Material provided below:

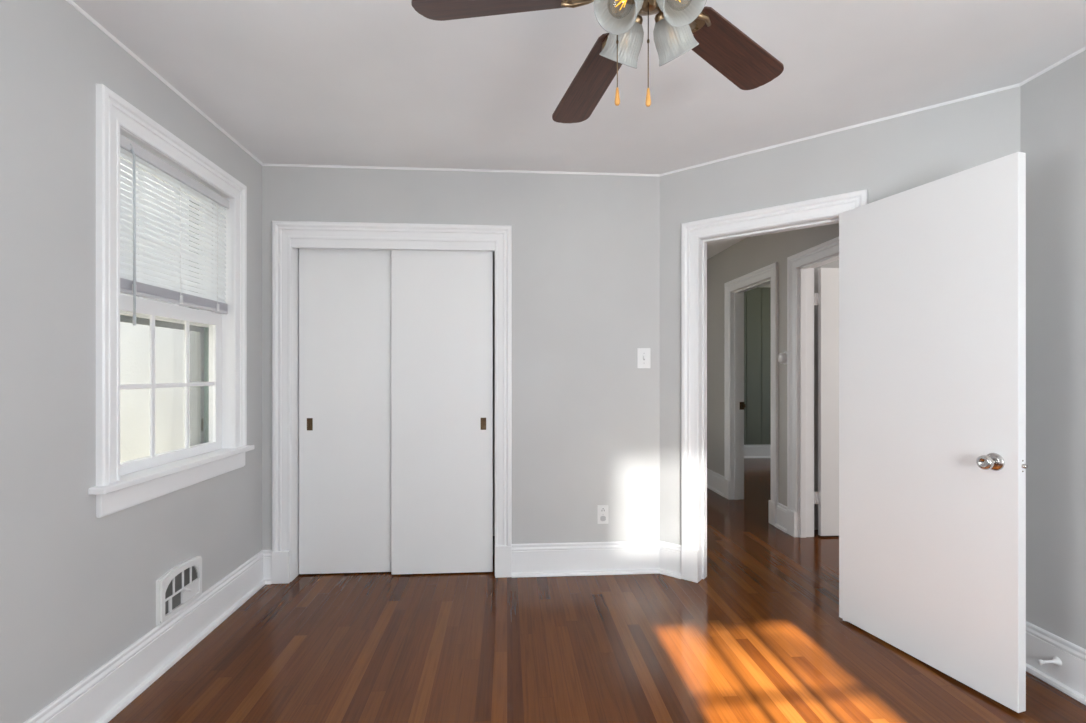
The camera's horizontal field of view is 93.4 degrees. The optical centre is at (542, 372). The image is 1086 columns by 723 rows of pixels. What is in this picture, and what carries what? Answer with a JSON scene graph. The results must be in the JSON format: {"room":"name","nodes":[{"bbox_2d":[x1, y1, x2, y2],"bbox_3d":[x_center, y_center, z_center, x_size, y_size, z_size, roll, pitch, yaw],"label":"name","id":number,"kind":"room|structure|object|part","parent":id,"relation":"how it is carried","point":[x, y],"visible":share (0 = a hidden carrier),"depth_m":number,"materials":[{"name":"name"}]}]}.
{"room":"empty bedroom","nodes":[
{"label":"empty bedroom","id":0,"kind":"room"},
{"bbox_2d":[0,0,261,722],"bbox_3d":[-1.601,0.006,1.013,0.200,2.440,4.184,0,0,-4],"label":"wall","id":1,"kind":"structure","parent":0,"point":[78,587],"depth_m":1.66,"materials":[{"name":"grey paint"}]},
{"bbox_2d":[24,550,264,722],"bbox_3d":[-1.485,1.131,1.021,0.033,0.190,3.944,0,0,-4],"label":"baseboard","id":2,"kind":"structure","parent":1,"relation":"attached to","point":[100,696],"depth_m":2.03,"materials":[{"name":"white paint"}]},
{"bbox_2d":[88,84,253,517],"bbox_3d":[-1.677,-0.247,2.264,0.282,1.511,1.046,0,0,-4],"label":"window","id":3,"kind":"structure","parent":1,"relation":"in","point":[215,385],"depth_m":2.17,"materials":[{"name":"white paint"}]},
{"bbox_3d":[-1.738,-0.246,2.260,0.016,1.315,0.790,0,0,-4],"label":"storm frame","id":4,"kind":"part","parent":3,"relation":"part of","materials":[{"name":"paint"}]},
{"bbox_3d":[-1.706,-0.568,2.262,0.036,0.672,0.790,0,0,-4],"label":"sash","id":5,"kind":"part","parent":3,"relation":"part of","materials":[{"name":"white paint"}]},
{"bbox_3d":[-1.658,0.049,2.265,0.036,0.700,0.790,0,0,-4],"label":"sash","id":6,"kind":"part","parent":3,"relation":"part of","materials":[{"name":"white paint"}]},
{"bbox_2d":[120,134,229,325],"bbox_3d":[-1.607,-0.534,2.269,0.055,0.710,0.782,0,0,-4],"label":"blind","id":7,"kind":"object","parent":3,"relation":"attached to","point":[134,286],"visible":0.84,"depth_m":2.20,"materials":[{"name":"plastic"}]},
{"bbox_3d":[-1.619,-0.308,2.268,0.028,0.015,0.772,0,0,-4],"label":"rail","id":8,"kind":"part","parent":7,"relation":"part of","materials":[{"name":"plastic"}]},
{"bbox_3d":[-1.618,-0.585,2.268,0.032,0.548,0.004,0,0,-4],"label":"ladder cord","id":9,"kind":"part","parent":7,"relation":"part of","materials":[{"name":"white fabric"}]},
{"bbox_3d":[-1.638,-0.585,2.555,0.032,0.548,0.004,0,0,-4],"label":"ladder cord","id":10,"kind":"part","parent":7,"relation":"part of","materials":[{"name":"white fabric"}]},
{"bbox_2d":[156,556,201,625],"bbox_3d":[-1.564,0.932,2.228,0.043,0.197,0.286,0,0,-4],"label":"air vent","id":11,"kind":"object","parent":1,"relation":"in","point":[181,585],"visible":1,"depth_m":2.21,"materials":[{"name":"white plastic"}]},
{"bbox_3d":[-1.556,0.952,2.242,0.026,0.027,0.028,0,0,-4],"label":"lever","id":12,"kind":"part","parent":11,"relation":"part of","materials":[{"name":"white plastic"}]},
{"bbox_3d":[-1.579,0.978,2.290,0.010,0.065,0.122,0,0,-4],"label":"damper plate","id":13,"kind":"part","parent":11,"relation":"part of","materials":[{"name":"white plastic"}]},
{"bbox_2d":[262,166,659,549],"bbox_3d":[-0.509,0.006,3.126,2.512,2.440,0.120,0,0,-4],"label":"wall","id":14,"kind":"structure","parent":0,"point":[586,248],"depth_m":3.11,"materials":[{"name":"grey paint"}]},
{"bbox_2d":[299,248,390,573],"bbox_3d":[-1.166,0.231,3.121,0.612,1.975,0.036,0,0,-4],"label":"door","id":15,"kind":"structure","parent":14,"relation":"in","point":[345,294],"depth_m":3.10,"materials":[{"name":"white paint"}]},
{"bbox_3d":[-1.407,0.314,3.088,0.034,0.074,0.004,0,0,-4],"label":"finger pull","id":16,"kind":"part","parent":15,"relation":"part of","materials":[{"name":"brown metal"}]},
{"bbox_2d":[272,221,511,583],"bbox_3d":[-0.885,0.173,3.100,1.388,2.105,0.180,0,0,-4],"label":"trim","id":17,"kind":"structure","parent":14,"relation":"attached to","point":[287,236],"depth_m":3.02,"materials":[{"name":"white paint"}]},
{"bbox_2d":[391,250,492,574],"bbox_3d":[-0.610,0.237,3.117,0.608,1.961,0.036,0,0,-4],"label":"door","id":18,"kind":"structure","parent":14,"relation":"in","point":[442,301],"depth_m":3.10,"materials":[{"name":"white paint"}]},
{"bbox_3d":[-0.363,0.314,3.118,0.034,0.074,0.004,0,0,-4],"label":"finger pull","id":19,"kind":"part","parent":18,"relation":"part of","materials":[{"name":"brown metal"}]},
{"bbox_2d":[263,541,659,583],"bbox_3d":[-0.459,1.131,3.053,2.362,0.190,0.033,0,0,-4],"label":"baseboard","id":20,"kind":"structure","parent":14,"relation":"attached to","point":[619,557],"depth_m":3.10,"materials":[{"name":"white paint"}]},
{"bbox_2d":[597,505,607,523],"bbox_3d":[0.366,0.868,3.123,0.068,0.114,0.008,0,0,-4],"label":"electrical outlet","id":21,"kind":"object","parent":14,"relation":"attached to","point":[602,510],"visible":1,"depth_m":3.12,"materials":[{"name":"white plastic"}]},
{"bbox_2d":[637,348,649,367],"bbox_3d":[0.620,-0.086,3.137,0.082,0.124,0.016,0,0,-4],"label":"light switch","id":22,"kind":"object","parent":14,"relation":"attached to","point":[643,354],"visible":1,"depth_m":3.14,"materials":[{"name":"white plastic"}]},
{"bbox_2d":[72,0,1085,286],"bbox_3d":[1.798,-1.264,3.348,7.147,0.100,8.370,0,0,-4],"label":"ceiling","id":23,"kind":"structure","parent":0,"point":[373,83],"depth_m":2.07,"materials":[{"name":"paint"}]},
{"bbox_2d":[411,0,783,122],"bbox_3d":[0.216,-0.924,1.249,1.108,0.580,1.187,0,0,-4],"label":"ceiling fan","id":24,"kind":"object","parent":23,"relation":"hanging from","point":[681,26],"visible":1,"depth_m":1.36,"materials":[{"name":"brown wood"}]},
{"bbox_3d":[-0.122,-0.962,1.334,0.456,0.006,0.138,5,15,14],"label":"blade","id":25,"kind":"part","parent":24,"relation":"part of","materials":[{"name":"brown wood"}]},
{"bbox_3d":[0.149,-0.906,1.613,0.138,0.006,0.456,-7,-1,-16],"label":"blade","id":26,"kind":"part","parent":24,"relation":"part of","materials":[{"name":"brown wood"}]},
{"bbox_3d":[0.181,-0.785,1.251,0.006,0.187,0.006,0,0,-4],"label":"pull chain","id":27,"kind":"part","parent":24,"relation":"part of","materials":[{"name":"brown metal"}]},
{"bbox_3d":[0.175,-0.845,1.163,0.118,0.122,0.114,0,0,-4],"label":"lamp shade","id":28,"kind":"part","parent":24,"relation":"part of","materials":[{"name":"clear glass"}]},
{"bbox_3d":[0.203,-0.845,1.330,0.109,0.122,0.120,0,0,-4],"label":"lamp shade","id":29,"kind":"part","parent":24,"relation":"part of","materials":[{"name":"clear glass"}]},
{"bbox_3d":[0.221,-0.892,1.208,0.054,0.051,0.093,0,0,43],"label":"lamp arm","id":30,"kind":"part","parent":24,"relation":"part of","materials":[{"name":"gold metal"}]},
{"bbox_3d":[0.237,-0.892,1.278,0.054,0.051,0.093,0,0,-34],"label":"lamp arm","id":31,"kind":"part","parent":24,"relation":"part of","materials":[{"name":"gold metal"}]},
{"bbox_3d":[0.251,-0.778,1.220,0.006,0.208,0.006,0,0,-4],"label":"pull chain","id":32,"kind":"part","parent":24,"relation":"part of","materials":[{"name":"brown metal"}]},
{"bbox_3d":[0.289,-0.892,1.268,0.093,0.051,0.054,0,0,-36],"label":"lamp arm","id":33,"kind":"part","parent":24,"relation":"part of","materials":[{"name":"gold metal"}]},
{"bbox_3d":[0.338,-0.845,1.310,0.118,0.122,0.114,0,0,-4],"label":"lamp shade","id":34,"kind":"part","parent":24,"relation":"part of","materials":[{"name":"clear glass"}]},
{"bbox_3d":[0.309,-0.845,1.141,0.108,0.122,0.120,0,0,-4],"label":"lamp shade","id":35,"kind":"part","parent":24,"relation":"part of","materials":[{"name":"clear glass"}]},
{"bbox_3d":[0.551,-0.931,1.496,0.456,0.006,0.138,-1,-6,-41],"label":"blade","id":36,"kind":"part","parent":24,"relation":"part of","materials":[{"name":"brown wood"}]},
{"bbox_2d":[108,458,1085,722],"bbox_3d":[1.798,1.266,3.348,7.147,0.080,8.370,0,0,-4],"label":"floor","id":37,"kind":"structure","parent":0,"point":[763,637],"depth_m":2.21,"materials":[{"name":"brown wood"}]},
{"bbox_2d":[493,252,838,535],"bbox_3d":[1.551,0.006,4.018,6.747,2.440,0.140,0,0,-4],"label":"wall","id":38,"kind":"structure","parent":0,"point":[835,264],"depth_m":3.99,"materials":[{"name":"grey paint"}]},
{"bbox_2d":[744,287,770,444],"bbox_3d":[3.236,0.006,7.388,2.925,2.440,0.110,0,0,-4],"label":"wall","id":39,"kind":"structure","parent":0,"point":[757,301],"depth_m":7.32,"materials":[{"name":"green paint"}]},
{"bbox_2d":[744,445,770,458],"bbox_3d":[3.237,1.131,7.316,2.925,0.190,0.033,0,0,-4],"label":"baseboard","id":40,"kind":"structure","parent":39,"relation":"attached to","point":[750,451],"depth_m":7.30,"materials":[{"name":"white paint"}]},
{"bbox_2d":[660,86,1020,544],"bbox_3d":[1.395,0.006,2.693,1.632,2.440,0.100,0,0,38],"label":"wall","id":41,"kind":"structure","parent":0,"point":[886,158],"depth_m":2.65,"materials":[{"name":"grey paint"}]},
{"bbox_2d":[659,541,680,578],"bbox_3d":[1.354,1.131,2.641,1.632,0.190,0.033,0,0,38],"label":"baseboard","id":42,"kind":"structure","parent":41,"relation":"attached to","point":[669,553],"depth_m":3.09,"materials":[{"name":"white paint"}]},
{"bbox_2d":[681,189,866,621],"bbox_3d":[1.229,0.171,2.804,0.936,2.110,0.132,0,0,38],"label":"trim","id":43,"kind":"structure","parent":41,"relation":"attached to","point":[695,235],"depth_m":3.01,"materials":[{"name":"white paint"}]},
{"bbox_3d":[0.926,0.346,3.013,0.005,0.070,0.046,0,0,38],"label":"strike plate","id":44,"kind":"part","parent":43,"relation":"part of","materials":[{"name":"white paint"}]},
{"bbox_2d":[839,152,1027,712],"bbox_3d":[1.579,0.214,2.176,0.170,2.000,0.774,0,0,-22],"label":"door","id":45,"kind":"structure","parent":41,"relation":"in","point":[932,275],"depth_m":2.08,"materials":[{"name":"white paint"}]},
{"bbox_3d":[1.633,0.331,1.878,0.058,0.053,0.052,0,0,-4],"label":"knob","id":46,"kind":"part","parent":45,"relation":"part of","materials":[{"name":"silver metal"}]},
{"bbox_3d":[1.711,0.335,1.828,0.024,0.058,0.003,0,0,-17],"label":"latch plate","id":47,"kind":"part","parent":45,"relation":"part of","materials":[{"name":"white paint"}]},
{"bbox_2d":[707,50,1085,648],"bbox_3d":[2.049,0.006,3.015,0.206,2.440,7.670,0,0,-4],"label":"wall","id":48,"kind":"structure","parent":0,"point":[1053,103],"depth_m":2.04,"materials":[{"name":"grey paint"}]},
{"bbox_2d":[66,0,1085,176],"bbox_3d":[0.286,-1.209,1.145,3.583,0.010,3.944,0,0,-4],"label":"trim","id":49,"kind":"structure","parent":48,"relation":"attached to","point":[70,2],"depth_m":2.55,"materials":[{"name":"white paint"}]},
{"bbox_2d":[724,262,777,525],"bbox_3d":[1.892,0.176,4.552,0.167,2.100,0.960,0,0,-4],"label":"trim","id":50,"kind":"structure","parent":48,"relation":"attached to","point":[734,290],"depth_m":4.93,"materials":[{"name":"white paint"}]},
{"bbox_3d":[1.922,0.324,4.929,0.054,0.075,0.015,0,0,-4],"label":"strike plate","id":51,"kind":"part","parent":50,"relation":"part of","materials":[{"name":"brown metal"}]},
{"bbox_2d":[777,352,786,364],"bbox_3d":[1.852,-0.109,3.950,0.056,0.100,0.100,0,0,-4],"label":"thermostat","id":52,"kind":"object","parent":48,"relation":"attached to","point":[782,357],"visible":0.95,"depth_m":3.93,"materials":[{"name":"white plastic"}]},
{"bbox_2d":[787,237,838,537],"bbox_3d":[1.965,0.176,3.425,0.157,2.100,0.960,0,0,-4],"label":"trim","id":53,"kind":"structure","parent":48,"relation":"attached to","point":[801,265],"depth_m":3.81,"materials":[{"name":"white paint"}]},
{"bbox_2d":[814,268,838,535],"bbox_3d":[2.407,0.220,3.834,0.778,1.988,0.035,0,0,-4],"label":"door","id":54,"kind":"structure","parent":48,"relation":"in","point":[827,297],"depth_m":3.80,"materials":[{"name":"white paint"}]},
{"bbox_2d":[707,468,1085,704],"bbox_3d":[1.932,1.131,3.016,0.039,0.190,7.450,0,0,-4],"label":"baseboard","id":55,"kind":"structure","parent":48,"relation":"attached to","point":[1069,678],"depth_m":2.02,"materials":[{"name":"white paint"}]},
{"bbox_2d":[1037,657,1061,665],"bbox_3d":[1.969,1.128,1.995,0.079,0.032,0.032,0,0,-4],"label":"door stop","id":56,"kind":"object","parent":48,"relation":"attached to","point":[1056,660],"visible":1,"depth_m":1.99,"materials":[{"name":"white paint"}]},
{"label":"outside","id":57,"kind":"structure","parent":0,"visible":0},
{"bbox_3d":[-1.926,1.926,-1.137,28.000,0.100,26.000,0,0,-4],"label":"ground","id":58,"kind":"structure","parent":57,"visible":0},
{"bbox_2d":[120,163,188,461],"bbox_3d":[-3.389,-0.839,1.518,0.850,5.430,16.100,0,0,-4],"label":"house","id":59,"kind":"structure","parent":58,"relation":"on","point":[134,340],"depth_m":4.58,"materials":[{"name":"beige paint"}]}
]}

End of Material provided.

Search the records for the word "pull", then list every line that has it.

## Exercise response
{"bbox_3d":[-1.407,0.314,3.088,0.034,0.074,0.004,0,0,-4],"label":"finger pull","id":16,"kind":"part","parent":15,"relation":"part of","materials":[{"name":"brown metal"}]},
{"bbox_3d":[-0.363,0.314,3.118,0.034,0.074,0.004,0,0,-4],"label":"finger pull","id":19,"kind":"part","parent":18,"relation":"part of","materials":[{"name":"brown metal"}]},
{"bbox_3d":[0.181,-0.785,1.251,0.006,0.187,0.006,0,0,-4],"label":"pull chain","id":27,"kind":"part","parent":24,"relation":"part of","materials":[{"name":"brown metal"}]},
{"bbox_3d":[0.251,-0.778,1.220,0.006,0.208,0.006,0,0,-4],"label":"pull chain","id":32,"kind":"part","parent":24,"relation":"part of","materials":[{"name":"brown metal"}]},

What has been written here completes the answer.